Problem requirements: Pictures excluded, output the lines of the data below between the one holding "denen Logeinträge zu" and the one holding "GFLOPs（增强特征提取模块）。 YOLOv5 和", inclusive, exactly as they stand.

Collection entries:
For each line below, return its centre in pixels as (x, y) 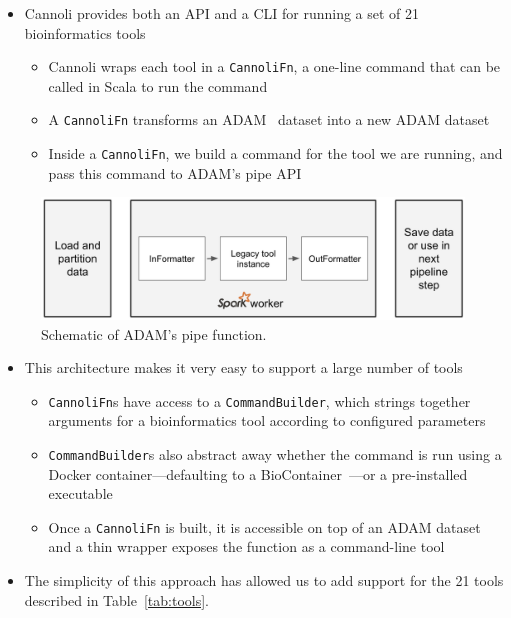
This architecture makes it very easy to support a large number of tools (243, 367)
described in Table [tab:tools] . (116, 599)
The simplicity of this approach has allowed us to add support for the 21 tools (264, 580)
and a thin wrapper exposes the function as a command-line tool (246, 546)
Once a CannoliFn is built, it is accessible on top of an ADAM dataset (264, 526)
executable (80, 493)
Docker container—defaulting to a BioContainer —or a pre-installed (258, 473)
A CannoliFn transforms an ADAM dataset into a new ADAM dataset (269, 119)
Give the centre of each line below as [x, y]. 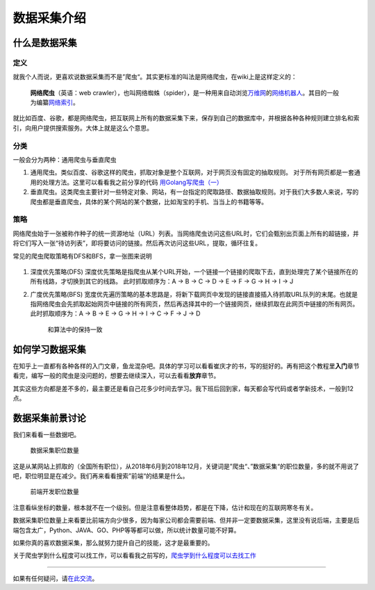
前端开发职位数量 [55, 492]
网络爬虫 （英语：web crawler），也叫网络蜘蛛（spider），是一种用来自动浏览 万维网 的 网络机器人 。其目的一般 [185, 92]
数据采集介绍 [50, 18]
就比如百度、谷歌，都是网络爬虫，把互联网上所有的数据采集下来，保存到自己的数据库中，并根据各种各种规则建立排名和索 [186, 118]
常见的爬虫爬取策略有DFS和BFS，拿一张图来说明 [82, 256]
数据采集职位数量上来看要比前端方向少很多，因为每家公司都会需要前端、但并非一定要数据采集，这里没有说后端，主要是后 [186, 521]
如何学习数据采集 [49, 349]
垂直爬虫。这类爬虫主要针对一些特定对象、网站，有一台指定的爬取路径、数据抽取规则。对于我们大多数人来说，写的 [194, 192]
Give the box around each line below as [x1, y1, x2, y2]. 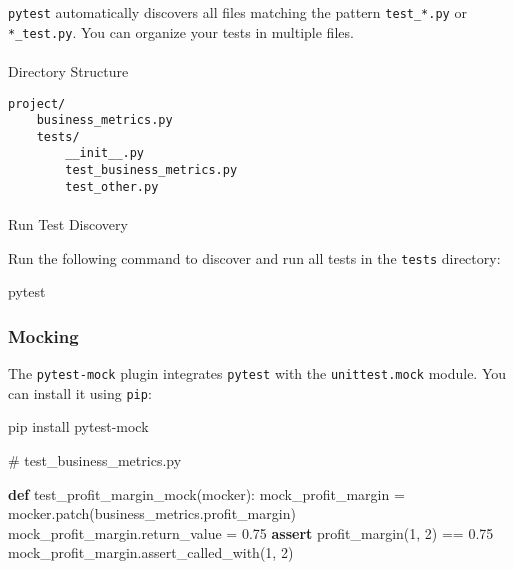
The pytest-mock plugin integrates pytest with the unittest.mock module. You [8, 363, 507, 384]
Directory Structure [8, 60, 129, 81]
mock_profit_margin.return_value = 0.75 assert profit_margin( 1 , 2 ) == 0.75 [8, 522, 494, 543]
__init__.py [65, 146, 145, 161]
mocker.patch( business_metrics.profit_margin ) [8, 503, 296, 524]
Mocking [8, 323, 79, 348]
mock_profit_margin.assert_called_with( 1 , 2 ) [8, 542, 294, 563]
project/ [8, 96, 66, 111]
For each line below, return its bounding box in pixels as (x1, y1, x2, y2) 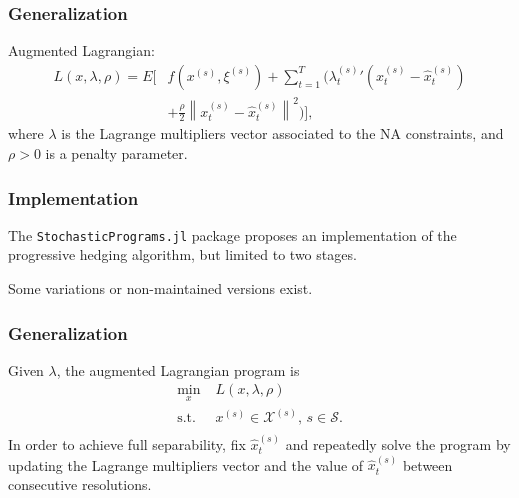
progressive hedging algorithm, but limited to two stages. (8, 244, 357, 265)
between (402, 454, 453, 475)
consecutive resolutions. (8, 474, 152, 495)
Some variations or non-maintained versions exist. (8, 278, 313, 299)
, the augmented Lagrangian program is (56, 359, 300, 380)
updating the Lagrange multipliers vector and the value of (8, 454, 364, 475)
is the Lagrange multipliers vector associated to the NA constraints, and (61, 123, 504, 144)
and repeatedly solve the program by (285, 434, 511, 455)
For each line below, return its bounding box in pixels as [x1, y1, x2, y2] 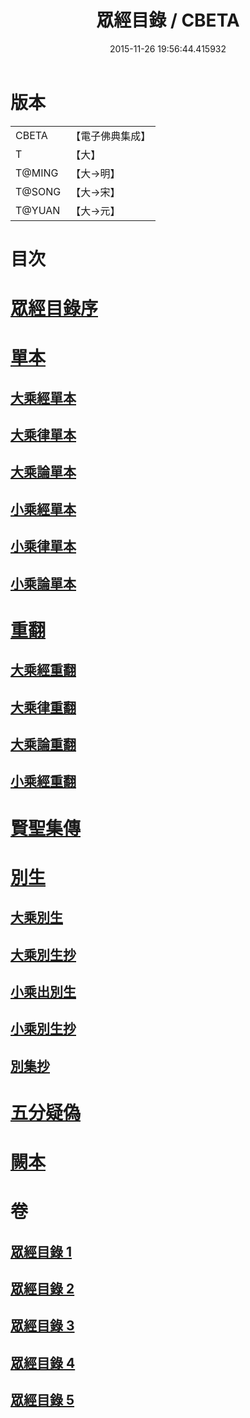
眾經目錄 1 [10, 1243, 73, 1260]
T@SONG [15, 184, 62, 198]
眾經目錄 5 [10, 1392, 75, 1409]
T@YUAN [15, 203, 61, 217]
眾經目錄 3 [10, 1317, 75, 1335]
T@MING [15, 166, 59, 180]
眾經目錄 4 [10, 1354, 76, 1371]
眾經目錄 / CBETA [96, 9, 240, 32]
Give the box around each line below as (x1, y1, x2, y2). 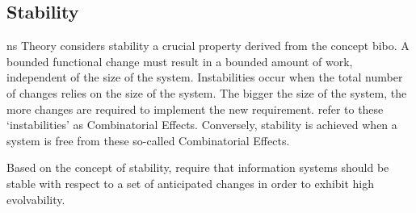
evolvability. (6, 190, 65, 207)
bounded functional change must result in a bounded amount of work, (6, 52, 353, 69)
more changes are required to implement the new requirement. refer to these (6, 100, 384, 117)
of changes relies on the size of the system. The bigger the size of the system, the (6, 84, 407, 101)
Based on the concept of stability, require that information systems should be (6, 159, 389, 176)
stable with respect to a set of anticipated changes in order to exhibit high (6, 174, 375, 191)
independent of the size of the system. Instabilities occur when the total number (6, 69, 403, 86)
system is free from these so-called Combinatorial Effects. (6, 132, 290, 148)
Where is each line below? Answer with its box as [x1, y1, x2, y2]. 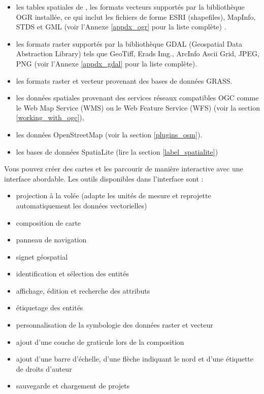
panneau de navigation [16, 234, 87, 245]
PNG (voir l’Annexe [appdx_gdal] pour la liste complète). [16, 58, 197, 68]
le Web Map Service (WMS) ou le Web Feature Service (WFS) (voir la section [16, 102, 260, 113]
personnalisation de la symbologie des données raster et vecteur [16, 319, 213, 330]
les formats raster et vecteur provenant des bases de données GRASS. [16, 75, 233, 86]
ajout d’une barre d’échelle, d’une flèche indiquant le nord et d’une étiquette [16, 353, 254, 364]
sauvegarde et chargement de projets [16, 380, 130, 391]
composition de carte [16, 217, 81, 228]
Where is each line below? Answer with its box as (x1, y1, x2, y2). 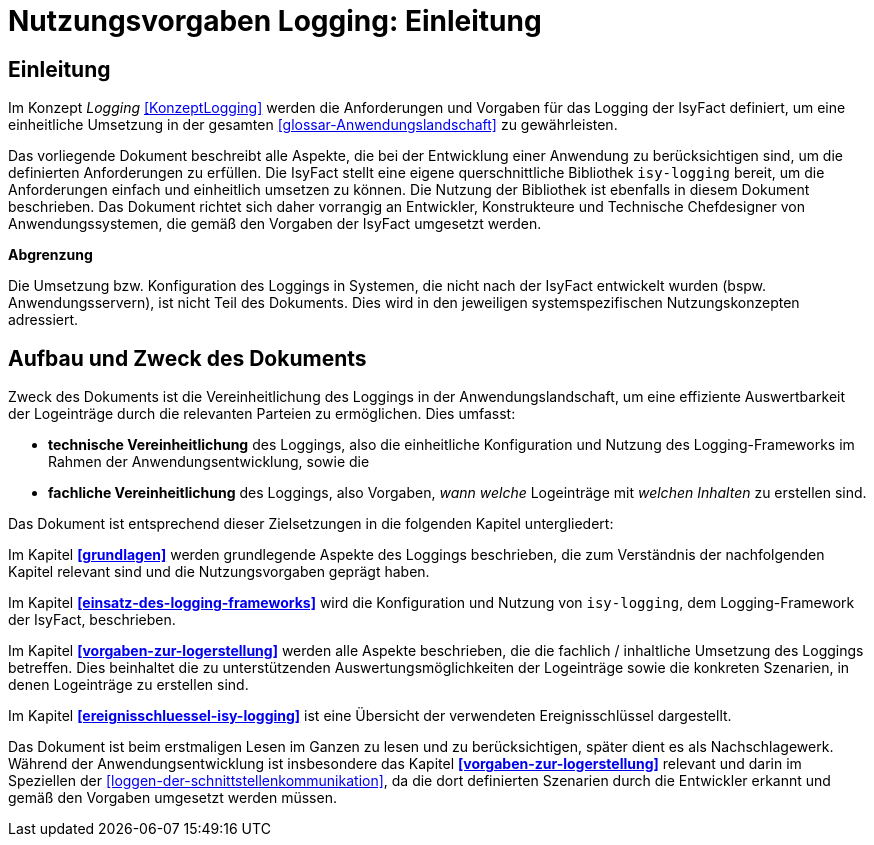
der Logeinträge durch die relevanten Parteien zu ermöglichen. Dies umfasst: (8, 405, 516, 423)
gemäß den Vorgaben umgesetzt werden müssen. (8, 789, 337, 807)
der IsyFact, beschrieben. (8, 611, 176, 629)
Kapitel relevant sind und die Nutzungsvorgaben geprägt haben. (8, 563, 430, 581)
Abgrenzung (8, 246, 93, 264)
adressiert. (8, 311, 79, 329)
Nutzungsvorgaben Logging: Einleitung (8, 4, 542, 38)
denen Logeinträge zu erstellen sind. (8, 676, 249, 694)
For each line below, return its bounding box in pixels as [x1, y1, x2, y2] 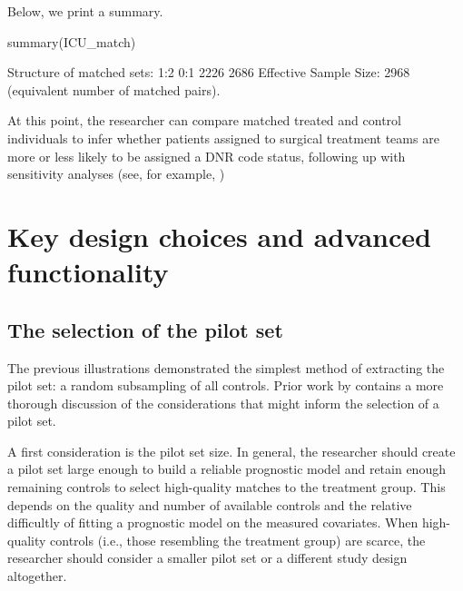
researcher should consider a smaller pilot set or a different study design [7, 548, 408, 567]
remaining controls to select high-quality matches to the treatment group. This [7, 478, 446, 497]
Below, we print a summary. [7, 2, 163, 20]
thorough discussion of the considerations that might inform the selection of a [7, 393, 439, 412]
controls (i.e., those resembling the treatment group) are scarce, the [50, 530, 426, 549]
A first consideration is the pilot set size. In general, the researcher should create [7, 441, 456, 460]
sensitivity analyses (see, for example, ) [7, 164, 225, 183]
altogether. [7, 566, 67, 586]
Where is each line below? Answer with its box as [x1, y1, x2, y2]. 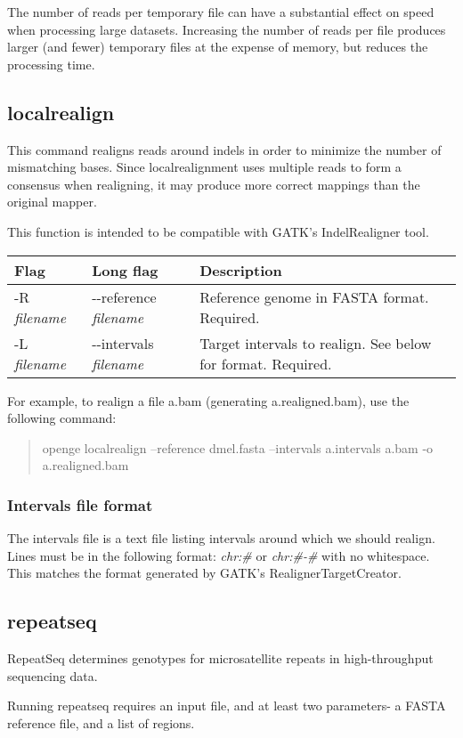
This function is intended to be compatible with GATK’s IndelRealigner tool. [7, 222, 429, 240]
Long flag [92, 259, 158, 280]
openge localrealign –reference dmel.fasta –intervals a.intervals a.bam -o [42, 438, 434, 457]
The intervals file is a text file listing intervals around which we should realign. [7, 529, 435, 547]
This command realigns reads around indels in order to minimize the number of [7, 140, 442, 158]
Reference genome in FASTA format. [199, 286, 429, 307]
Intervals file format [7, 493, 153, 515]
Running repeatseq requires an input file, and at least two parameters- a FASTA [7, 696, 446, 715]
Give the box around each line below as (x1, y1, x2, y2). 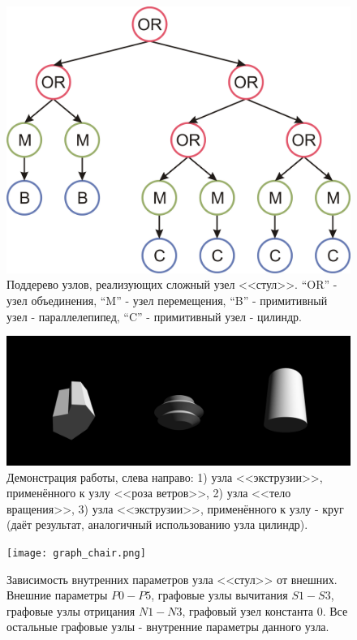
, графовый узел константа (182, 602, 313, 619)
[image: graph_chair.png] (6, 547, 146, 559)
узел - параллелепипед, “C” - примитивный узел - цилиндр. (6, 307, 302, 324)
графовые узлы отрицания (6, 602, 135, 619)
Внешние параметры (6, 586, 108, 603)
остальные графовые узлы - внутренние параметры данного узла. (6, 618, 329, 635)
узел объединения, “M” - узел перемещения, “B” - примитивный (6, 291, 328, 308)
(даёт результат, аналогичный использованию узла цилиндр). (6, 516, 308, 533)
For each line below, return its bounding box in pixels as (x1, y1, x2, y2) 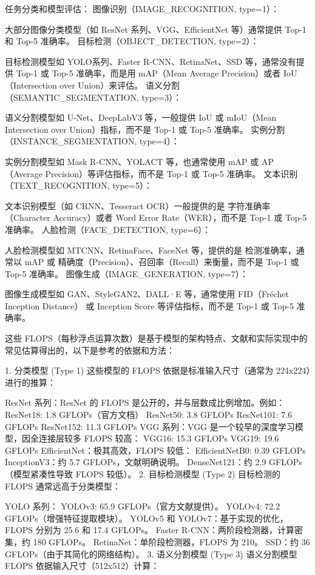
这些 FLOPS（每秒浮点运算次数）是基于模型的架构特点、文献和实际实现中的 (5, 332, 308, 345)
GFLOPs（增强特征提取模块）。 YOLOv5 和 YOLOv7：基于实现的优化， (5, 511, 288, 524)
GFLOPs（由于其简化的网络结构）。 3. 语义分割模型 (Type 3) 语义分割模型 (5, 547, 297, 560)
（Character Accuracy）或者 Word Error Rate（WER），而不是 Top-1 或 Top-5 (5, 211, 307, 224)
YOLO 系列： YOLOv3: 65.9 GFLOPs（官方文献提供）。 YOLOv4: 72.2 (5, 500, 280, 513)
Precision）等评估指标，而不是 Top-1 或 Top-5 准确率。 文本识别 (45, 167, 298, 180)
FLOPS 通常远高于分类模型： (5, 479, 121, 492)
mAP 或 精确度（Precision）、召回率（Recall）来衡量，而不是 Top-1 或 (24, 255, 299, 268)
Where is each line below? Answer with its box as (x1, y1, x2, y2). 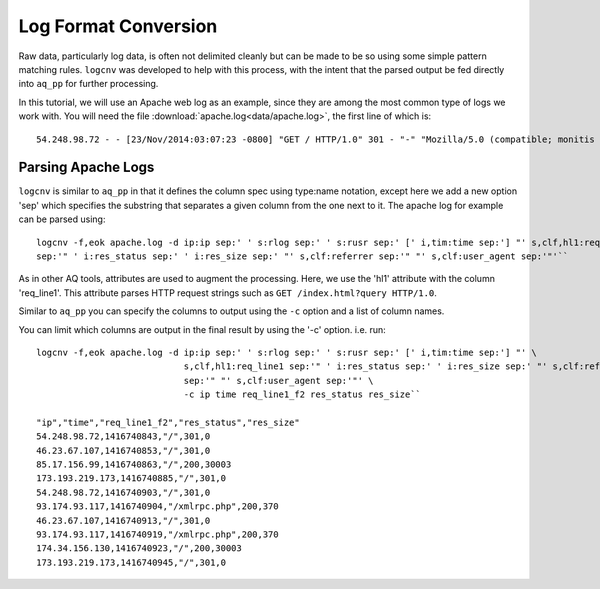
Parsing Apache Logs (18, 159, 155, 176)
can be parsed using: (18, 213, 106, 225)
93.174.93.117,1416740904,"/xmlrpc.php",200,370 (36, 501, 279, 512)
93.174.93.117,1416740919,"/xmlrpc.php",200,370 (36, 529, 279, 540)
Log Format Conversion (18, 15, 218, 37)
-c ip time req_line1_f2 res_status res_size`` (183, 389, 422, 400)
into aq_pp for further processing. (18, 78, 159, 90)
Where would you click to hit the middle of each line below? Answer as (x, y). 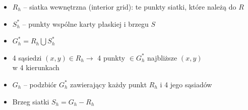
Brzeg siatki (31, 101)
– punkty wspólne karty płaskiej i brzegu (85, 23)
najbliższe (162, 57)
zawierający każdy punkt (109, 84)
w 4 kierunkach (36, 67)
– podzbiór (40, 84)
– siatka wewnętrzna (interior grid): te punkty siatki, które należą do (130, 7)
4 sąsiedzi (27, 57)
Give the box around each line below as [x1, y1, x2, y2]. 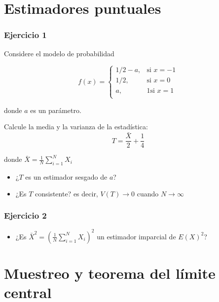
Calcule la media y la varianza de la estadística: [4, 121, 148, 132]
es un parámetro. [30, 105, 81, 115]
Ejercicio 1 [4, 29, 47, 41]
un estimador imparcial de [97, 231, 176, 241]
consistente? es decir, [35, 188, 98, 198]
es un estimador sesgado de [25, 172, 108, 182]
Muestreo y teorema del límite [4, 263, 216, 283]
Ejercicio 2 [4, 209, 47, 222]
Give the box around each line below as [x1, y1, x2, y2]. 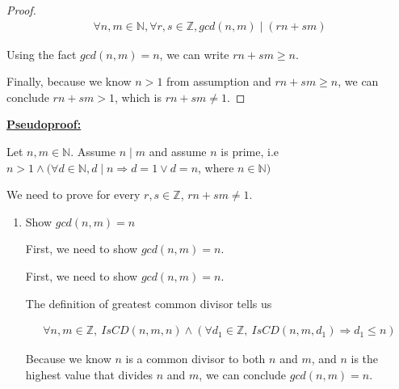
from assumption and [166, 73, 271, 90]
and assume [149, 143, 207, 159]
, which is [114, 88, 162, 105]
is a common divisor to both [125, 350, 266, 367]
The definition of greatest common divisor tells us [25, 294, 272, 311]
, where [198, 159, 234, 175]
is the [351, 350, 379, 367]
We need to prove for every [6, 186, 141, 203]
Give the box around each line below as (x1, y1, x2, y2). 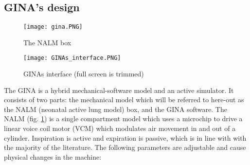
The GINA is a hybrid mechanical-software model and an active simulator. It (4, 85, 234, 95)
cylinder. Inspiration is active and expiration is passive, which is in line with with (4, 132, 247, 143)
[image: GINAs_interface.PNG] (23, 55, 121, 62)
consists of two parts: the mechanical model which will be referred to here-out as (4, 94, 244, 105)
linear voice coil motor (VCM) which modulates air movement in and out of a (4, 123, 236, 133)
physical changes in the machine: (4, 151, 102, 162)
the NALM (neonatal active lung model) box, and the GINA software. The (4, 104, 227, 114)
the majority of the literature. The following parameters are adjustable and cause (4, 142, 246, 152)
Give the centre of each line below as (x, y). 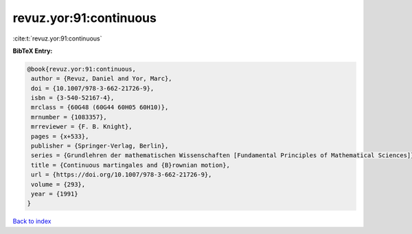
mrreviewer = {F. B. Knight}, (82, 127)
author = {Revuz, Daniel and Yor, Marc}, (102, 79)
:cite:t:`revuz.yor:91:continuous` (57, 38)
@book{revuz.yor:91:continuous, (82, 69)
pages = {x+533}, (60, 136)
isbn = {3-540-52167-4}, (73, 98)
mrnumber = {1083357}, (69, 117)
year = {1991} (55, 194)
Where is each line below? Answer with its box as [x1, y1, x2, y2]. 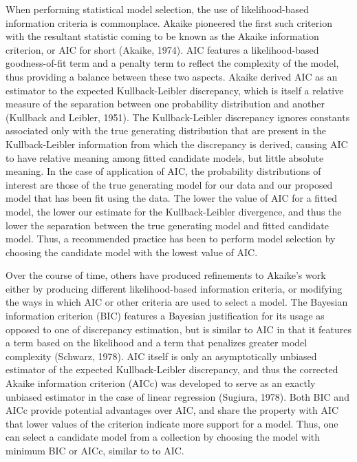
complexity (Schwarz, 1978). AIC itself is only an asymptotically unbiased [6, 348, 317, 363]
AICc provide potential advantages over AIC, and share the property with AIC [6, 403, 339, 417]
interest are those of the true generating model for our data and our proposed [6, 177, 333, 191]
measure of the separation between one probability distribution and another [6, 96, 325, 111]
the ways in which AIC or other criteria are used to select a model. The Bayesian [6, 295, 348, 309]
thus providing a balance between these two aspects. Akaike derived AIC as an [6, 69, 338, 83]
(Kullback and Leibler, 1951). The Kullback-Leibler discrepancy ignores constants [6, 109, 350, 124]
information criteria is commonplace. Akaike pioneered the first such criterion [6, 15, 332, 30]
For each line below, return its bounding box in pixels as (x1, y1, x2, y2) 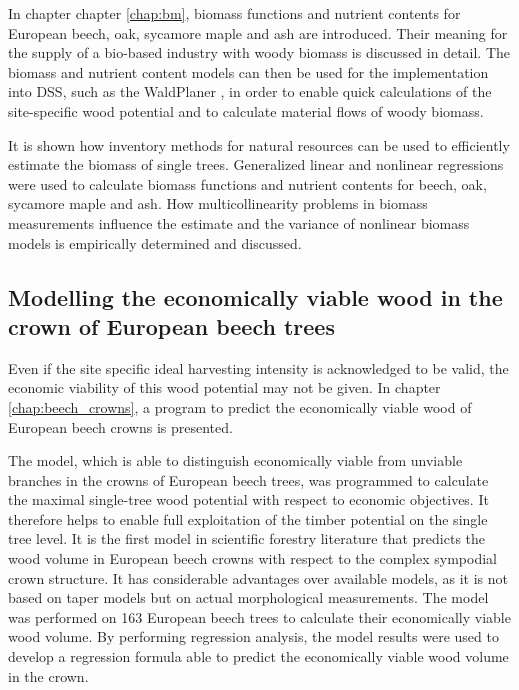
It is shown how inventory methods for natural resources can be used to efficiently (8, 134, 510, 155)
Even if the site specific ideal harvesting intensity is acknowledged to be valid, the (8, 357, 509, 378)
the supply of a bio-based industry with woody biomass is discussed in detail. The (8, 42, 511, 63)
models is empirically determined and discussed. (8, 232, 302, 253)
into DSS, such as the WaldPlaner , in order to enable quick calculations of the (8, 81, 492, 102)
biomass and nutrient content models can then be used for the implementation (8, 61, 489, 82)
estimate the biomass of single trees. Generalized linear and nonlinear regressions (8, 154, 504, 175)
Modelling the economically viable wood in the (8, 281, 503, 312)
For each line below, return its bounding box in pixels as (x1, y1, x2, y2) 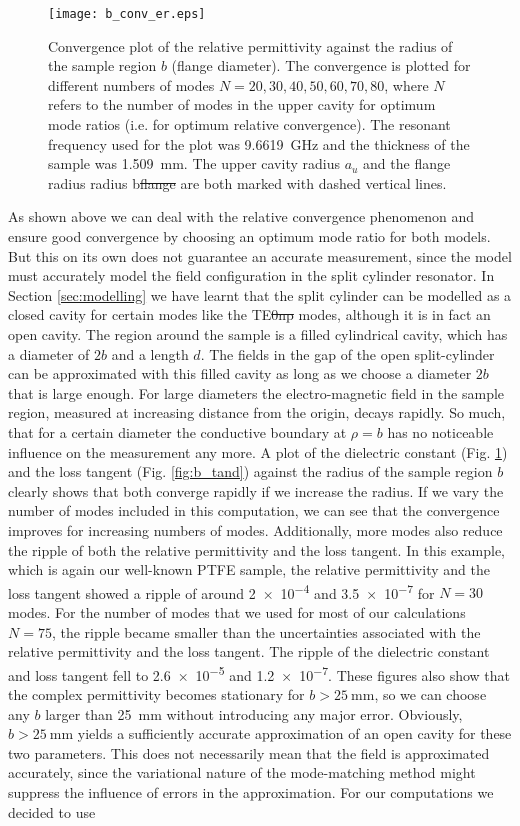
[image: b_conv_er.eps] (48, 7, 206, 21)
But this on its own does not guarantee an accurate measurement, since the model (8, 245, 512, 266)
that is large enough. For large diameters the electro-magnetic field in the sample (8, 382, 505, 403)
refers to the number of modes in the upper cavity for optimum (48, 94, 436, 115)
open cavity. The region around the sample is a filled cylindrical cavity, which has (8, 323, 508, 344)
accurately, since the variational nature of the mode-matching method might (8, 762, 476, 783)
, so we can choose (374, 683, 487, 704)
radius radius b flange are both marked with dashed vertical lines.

Output for this task:
denen Logeinträge zu erstellen sind. (8, 676, 249, 694)
For each line below, return its bounding box in pixels as [x1, y1, x2, y2] 
researcher should consider a smaller pilot set or a different study design [7, 548, 408, 567]
remaining controls to select high-quality matches to the treatment group. This [7, 478, 446, 497]
Below, we print a summary. [7, 2, 163, 20]
thorough discussion of the considerations that might inform the selection of a [7, 393, 439, 412]
controls (i.e., those resembling the treatment group) are scarce, the [50, 530, 426, 549]
A first consideration is the pilot set size. In general, the researcher should create [7, 441, 456, 460]
sensitivity analyses (see, for example, ) [7, 164, 225, 183]
altogether. [7, 566, 67, 586]
Where is each line below? Answer with its box as [x1, y1, x2, y2]. 
This function is intended to be compatible with GATK’s IndelRealigner tool. [7, 222, 429, 240]
Long flag [92, 259, 158, 280]
openge localrealign –reference dmel.fasta –intervals a.intervals a.bam -o [42, 438, 434, 457]
The intervals file is a text file listing intervals around which we should realign. [7, 529, 435, 547]
This command realigns reads around indels in order to minimize the number of [7, 140, 442, 158]
Reference genome in FASTA format. [199, 286, 429, 307]
Intervals file format [7, 493, 153, 515]
Running repeatseq requires an input file, and at least two parameters- a FASTA [7, 696, 446, 715]
Give the box around each line below as (x1, y1, x2, y2). 
, графовый узел константа (182, 602, 313, 619)
[image: graph_chair.png] (6, 547, 146, 559)
узел - параллелепипед, “C” - примитивный узел - цилиндр. (6, 307, 302, 324)
графовые узлы отрицания (6, 602, 135, 619)
Внешние параметры (6, 586, 108, 603)
остальные графовые узлы - внутренние параметры данного узла. (6, 618, 329, 635)
узел объединения, “M” - узел перемещения, “B” - примитивный (6, 291, 328, 308)
(даёт результат, аналогичный использованию узла цилиндр). (6, 516, 308, 533)
For each line below, return its bounding box in pixels as (x1, y1, x2, y2) 
这些 FLOPS（每秒浮点运算次数）是基于模型的架构特点、文献和实际实现中的 (5, 332, 308, 345)
GFLOPs（增强特征提取模块）。 YOLOv5 和 YOLOv7：基于实现的优化， (5, 511, 288, 524)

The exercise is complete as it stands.